Leyendo el excelente libro de Carlos Tromben titulado Baquedano – que entrelaza diversos momentos de la vida política, social y cultural de Chile desde la caída de Balmaceda hasta la elección de Salvador Allende- me acordé del famoso “Congreso Termal” instalado durante la dictadura del General Carlos Ibáñez del Campo (1927-1931) cuyo nombre proviene de las Termas de Chillán.
Fue en ese lugar donde las directivas de los partidos políticos dieron su beneplácito a Ibáñez para que designara cupos para el Congreso , quitándole al mismo su carácter democrático, omitiéndose la voluntad popular.
Manteniendo las distancias, algo parecido a ese congreso amañado subyace en las tratativas en curso para concordar las reglas y mecanismos que nos permitan redactar la nueva constitución; un temor enorme a repetir los excesos que llevaron al fracaso de la Convención y que, por desgracia, solo se podrían evitar acotando a priori su marco de acción y potestades, algo que los partidos oficialistas ven como un pecado inconfesable.

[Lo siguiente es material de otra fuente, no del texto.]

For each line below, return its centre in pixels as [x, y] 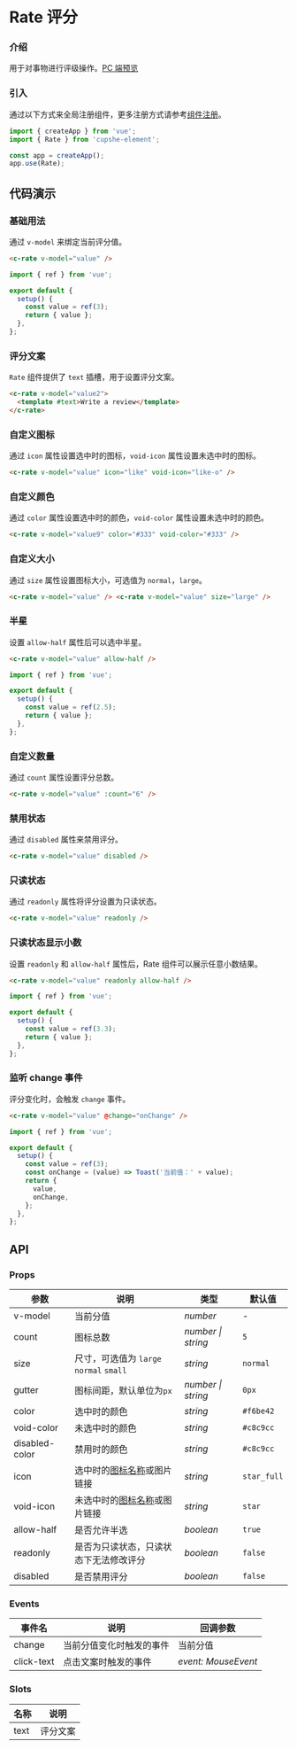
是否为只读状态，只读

Desde esta perspectiva la discusión apasionada sobre si los convencionales deben ser cien por ciento elegidos adquiere un valor simbólico que va mucho más allá de su importancia práctica.
Para la izquierda que aún no se repone del mazazo que le significó el rechazo de su constitución, aceptar convencionales designados bajo el epígrafe de “expertos” podría ser un suicidio, algo que en una negociación seria y de buena fe ninguna de las partes se lo puede exigir a la otra. Esto lo entendió bien Javier Macaya cuando se reunió con el presidente, pero al parecer no ocurre lo mismo con sus camaradas.
La izquierda ya se allanó a sacrificar el principio democrático básico de cualquier asamblea resolutiva; su carácter autónomo y plenipotenciario para resolver el asunto para el cual ha sido convocada.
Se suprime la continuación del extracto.